+++ Data section +++

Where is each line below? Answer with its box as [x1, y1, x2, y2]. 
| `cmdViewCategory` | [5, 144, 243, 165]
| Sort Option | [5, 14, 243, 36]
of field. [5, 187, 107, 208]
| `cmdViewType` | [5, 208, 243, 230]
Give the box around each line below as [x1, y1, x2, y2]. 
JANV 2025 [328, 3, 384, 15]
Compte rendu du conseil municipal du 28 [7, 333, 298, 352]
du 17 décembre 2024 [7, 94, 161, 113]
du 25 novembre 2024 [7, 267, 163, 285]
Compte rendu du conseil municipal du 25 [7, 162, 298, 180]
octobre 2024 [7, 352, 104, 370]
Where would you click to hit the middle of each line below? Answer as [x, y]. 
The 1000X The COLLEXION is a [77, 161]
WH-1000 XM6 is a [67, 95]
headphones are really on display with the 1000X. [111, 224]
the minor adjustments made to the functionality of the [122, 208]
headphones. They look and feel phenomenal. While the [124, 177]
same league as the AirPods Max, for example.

+++
+++ Data section +++

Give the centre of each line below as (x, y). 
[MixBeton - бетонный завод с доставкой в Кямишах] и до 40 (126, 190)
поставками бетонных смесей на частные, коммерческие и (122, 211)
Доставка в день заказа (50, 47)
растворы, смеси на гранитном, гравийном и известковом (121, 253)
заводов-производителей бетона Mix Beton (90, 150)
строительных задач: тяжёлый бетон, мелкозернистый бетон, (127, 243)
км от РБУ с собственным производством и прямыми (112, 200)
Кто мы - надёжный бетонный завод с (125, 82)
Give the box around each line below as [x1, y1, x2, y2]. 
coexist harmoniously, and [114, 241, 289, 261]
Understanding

+++
+++ Data section +++

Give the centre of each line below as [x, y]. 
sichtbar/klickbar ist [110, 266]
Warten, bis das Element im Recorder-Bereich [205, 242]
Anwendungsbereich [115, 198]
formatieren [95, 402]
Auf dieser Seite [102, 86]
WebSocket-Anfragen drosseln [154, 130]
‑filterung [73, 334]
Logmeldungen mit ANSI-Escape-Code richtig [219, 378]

+++

[What to work on] Output exactly one stretch of the listing: from the line containing "км от РБУ с" through the line containing "Understanding", both end lines included.

[Answer section]
км от РБУ с собственным производством и прямыми (112, 200)
Кто мы - надёжный бетонный завод с (125, 82)
Give the box around each line below as [x1, y1, x2, y2]. 
coexist harmoniously, and [114, 241, 289, 261]
Understanding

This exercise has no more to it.